• **ASSIGNMENT**
Would you please copy the part of the material below that opens with the line containing "Lesejournal (36, 147)" and closes with the line containing "send that var"? Copy it exactly, and only it.

• **GIVEN INFORMATION**

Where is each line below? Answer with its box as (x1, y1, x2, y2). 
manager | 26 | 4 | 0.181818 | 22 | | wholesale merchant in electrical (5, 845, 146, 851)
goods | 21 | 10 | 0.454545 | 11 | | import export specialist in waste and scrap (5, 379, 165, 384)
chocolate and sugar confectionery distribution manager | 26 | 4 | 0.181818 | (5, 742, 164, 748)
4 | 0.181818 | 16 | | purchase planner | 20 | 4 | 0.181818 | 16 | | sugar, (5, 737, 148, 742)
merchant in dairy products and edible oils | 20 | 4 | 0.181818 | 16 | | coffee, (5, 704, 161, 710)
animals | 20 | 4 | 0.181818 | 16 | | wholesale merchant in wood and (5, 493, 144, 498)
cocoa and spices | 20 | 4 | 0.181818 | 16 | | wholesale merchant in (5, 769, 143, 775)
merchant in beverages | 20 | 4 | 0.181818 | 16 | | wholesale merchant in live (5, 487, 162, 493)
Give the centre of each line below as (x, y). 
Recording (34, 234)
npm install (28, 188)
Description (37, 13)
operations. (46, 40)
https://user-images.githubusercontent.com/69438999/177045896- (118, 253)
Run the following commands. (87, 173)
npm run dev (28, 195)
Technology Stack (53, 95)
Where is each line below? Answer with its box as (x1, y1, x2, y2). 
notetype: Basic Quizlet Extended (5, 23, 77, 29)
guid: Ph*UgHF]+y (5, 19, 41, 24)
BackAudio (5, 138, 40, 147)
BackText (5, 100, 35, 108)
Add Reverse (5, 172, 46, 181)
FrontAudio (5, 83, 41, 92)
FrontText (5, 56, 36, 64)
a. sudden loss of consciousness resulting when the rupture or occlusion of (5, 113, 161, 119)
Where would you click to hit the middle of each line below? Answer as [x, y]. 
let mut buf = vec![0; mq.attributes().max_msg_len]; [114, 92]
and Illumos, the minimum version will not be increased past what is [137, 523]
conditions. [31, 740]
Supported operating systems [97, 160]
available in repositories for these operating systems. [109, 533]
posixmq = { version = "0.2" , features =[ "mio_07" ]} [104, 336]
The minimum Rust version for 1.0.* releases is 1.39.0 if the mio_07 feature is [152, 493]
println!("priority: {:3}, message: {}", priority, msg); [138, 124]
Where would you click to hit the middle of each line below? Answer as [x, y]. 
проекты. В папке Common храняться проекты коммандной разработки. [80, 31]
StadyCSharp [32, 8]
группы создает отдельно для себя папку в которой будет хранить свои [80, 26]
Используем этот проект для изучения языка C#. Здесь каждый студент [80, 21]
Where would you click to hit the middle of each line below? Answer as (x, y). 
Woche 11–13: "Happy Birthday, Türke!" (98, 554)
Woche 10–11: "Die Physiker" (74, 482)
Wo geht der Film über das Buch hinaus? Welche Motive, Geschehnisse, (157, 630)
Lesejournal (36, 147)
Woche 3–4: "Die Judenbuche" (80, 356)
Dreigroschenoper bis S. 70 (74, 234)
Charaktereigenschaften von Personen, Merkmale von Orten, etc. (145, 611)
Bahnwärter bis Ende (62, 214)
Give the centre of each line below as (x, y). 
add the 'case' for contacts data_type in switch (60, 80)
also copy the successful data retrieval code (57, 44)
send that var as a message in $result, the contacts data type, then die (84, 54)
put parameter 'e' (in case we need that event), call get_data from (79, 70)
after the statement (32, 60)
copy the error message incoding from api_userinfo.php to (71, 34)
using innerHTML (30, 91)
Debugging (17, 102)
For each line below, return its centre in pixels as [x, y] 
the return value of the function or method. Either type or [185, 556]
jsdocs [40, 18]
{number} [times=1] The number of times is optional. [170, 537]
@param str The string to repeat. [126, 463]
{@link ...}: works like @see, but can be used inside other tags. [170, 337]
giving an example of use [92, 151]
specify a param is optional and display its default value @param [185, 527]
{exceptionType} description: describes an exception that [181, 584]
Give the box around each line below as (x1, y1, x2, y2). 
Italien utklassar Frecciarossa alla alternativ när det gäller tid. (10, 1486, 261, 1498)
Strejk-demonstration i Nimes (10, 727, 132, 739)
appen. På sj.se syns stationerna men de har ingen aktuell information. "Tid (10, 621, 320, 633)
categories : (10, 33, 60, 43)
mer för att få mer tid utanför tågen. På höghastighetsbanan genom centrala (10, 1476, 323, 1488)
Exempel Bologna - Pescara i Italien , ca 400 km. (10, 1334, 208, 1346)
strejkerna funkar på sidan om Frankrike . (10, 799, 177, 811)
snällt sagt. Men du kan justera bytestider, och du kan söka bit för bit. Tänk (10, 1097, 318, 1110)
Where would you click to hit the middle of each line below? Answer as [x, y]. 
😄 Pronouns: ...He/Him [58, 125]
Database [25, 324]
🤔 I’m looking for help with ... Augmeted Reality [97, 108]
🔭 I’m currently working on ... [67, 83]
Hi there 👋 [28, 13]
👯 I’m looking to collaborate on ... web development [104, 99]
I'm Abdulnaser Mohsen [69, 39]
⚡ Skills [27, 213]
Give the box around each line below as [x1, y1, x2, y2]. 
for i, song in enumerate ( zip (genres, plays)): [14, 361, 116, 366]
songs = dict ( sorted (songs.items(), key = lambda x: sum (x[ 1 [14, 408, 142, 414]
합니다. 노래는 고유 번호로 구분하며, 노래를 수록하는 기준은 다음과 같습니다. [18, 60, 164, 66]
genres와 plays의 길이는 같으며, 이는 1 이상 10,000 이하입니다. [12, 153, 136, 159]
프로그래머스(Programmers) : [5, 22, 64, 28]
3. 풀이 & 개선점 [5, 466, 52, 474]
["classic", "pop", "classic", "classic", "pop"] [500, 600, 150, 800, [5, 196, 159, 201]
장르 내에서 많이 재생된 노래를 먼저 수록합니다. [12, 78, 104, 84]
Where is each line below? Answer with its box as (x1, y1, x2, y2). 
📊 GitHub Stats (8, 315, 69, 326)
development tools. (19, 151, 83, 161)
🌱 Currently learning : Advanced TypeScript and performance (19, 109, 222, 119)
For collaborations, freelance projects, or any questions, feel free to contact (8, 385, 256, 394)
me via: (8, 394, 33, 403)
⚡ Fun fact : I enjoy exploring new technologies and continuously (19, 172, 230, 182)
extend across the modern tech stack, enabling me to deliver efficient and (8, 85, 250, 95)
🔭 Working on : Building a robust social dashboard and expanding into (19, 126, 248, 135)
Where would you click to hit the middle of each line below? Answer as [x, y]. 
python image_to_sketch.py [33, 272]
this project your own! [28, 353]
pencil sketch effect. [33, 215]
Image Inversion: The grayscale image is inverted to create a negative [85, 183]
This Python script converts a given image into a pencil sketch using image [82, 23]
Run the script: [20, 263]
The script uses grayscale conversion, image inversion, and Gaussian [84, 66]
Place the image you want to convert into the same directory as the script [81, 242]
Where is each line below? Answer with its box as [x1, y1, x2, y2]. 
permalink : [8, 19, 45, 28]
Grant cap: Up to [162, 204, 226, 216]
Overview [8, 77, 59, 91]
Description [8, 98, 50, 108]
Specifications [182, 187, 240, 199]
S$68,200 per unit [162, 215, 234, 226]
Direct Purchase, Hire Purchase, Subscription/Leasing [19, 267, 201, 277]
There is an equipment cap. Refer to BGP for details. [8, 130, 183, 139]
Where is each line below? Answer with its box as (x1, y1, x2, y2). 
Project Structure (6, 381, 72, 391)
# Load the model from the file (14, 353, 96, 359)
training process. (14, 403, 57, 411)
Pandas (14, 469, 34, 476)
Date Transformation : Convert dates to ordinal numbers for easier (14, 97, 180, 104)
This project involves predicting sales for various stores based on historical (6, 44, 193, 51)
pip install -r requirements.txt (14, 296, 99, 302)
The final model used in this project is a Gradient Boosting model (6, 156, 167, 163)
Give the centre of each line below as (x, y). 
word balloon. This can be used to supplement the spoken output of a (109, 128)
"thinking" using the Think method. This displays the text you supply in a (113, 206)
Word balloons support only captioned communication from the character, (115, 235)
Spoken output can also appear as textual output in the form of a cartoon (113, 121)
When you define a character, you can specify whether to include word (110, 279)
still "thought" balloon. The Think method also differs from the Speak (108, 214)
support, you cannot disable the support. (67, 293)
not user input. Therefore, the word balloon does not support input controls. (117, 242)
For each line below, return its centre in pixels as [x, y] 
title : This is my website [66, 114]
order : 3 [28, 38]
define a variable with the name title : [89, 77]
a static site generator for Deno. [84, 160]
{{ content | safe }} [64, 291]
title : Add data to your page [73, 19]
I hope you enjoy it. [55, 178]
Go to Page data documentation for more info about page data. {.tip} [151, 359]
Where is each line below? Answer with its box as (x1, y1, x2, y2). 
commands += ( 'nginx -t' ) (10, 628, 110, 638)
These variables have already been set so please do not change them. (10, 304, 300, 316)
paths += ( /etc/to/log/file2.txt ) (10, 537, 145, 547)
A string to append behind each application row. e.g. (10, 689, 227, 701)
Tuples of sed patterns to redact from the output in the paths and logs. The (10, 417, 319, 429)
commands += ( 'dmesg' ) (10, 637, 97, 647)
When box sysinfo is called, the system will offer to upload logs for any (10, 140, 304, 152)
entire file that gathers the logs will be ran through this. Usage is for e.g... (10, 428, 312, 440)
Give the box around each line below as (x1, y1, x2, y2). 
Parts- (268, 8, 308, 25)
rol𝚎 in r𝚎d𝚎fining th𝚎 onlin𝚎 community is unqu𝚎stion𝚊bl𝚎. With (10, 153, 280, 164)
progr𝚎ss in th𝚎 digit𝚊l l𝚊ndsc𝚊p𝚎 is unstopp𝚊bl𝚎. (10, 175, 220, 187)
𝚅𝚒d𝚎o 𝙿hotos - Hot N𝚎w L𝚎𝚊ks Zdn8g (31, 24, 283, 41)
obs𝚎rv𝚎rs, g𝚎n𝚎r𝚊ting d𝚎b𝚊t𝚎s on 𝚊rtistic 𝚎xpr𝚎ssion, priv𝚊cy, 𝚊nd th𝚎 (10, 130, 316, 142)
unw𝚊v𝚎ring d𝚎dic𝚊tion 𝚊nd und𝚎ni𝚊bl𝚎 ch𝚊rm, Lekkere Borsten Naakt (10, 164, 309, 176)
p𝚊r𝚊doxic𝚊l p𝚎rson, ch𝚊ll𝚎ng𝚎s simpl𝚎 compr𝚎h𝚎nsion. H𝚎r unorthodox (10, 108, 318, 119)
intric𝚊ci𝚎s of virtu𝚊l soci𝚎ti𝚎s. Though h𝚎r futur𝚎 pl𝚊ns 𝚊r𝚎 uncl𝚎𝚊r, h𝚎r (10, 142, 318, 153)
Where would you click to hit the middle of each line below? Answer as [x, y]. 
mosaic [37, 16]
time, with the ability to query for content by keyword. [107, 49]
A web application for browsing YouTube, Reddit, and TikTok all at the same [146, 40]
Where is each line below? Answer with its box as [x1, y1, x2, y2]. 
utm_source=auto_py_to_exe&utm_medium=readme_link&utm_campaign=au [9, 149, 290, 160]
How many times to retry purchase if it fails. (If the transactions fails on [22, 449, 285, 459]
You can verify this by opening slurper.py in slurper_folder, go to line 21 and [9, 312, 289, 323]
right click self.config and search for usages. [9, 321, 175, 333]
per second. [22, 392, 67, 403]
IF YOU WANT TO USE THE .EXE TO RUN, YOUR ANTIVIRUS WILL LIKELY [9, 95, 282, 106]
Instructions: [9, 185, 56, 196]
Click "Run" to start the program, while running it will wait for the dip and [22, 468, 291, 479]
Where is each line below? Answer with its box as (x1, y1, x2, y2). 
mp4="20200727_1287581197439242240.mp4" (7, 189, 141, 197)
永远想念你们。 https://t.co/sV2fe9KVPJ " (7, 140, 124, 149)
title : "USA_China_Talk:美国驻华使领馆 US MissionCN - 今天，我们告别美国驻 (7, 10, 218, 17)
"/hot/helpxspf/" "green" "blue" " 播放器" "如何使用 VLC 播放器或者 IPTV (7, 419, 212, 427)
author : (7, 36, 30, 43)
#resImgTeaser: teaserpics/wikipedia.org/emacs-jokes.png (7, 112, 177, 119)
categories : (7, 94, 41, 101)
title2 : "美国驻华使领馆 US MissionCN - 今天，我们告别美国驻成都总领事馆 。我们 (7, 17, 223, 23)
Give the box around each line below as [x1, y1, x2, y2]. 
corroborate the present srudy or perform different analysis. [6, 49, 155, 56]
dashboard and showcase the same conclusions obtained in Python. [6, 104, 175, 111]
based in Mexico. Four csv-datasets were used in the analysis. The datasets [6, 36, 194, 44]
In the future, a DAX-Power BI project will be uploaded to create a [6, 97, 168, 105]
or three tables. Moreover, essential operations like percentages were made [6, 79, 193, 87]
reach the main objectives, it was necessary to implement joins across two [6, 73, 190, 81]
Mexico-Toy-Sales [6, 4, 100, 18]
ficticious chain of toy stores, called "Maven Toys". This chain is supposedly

• **TASK ANSWER**
Lesejournal (36, 147)
Woche 3–4: "Die Judenbuche" (80, 356)
Dreigroschenoper bis S. 70 (74, 234)
Charaktereigenschaften von Personen, Merkmale von Orten, etc. (145, 611)
Bahnwärter bis Ende (62, 214)
Give the centre of each line below as (x, y). 
add the 'case' for contacts data_type in switch (60, 80)
also copy the successful data retrieval code (57, 44)
send that var as a message in $result, the contacts data type, then die (84, 54)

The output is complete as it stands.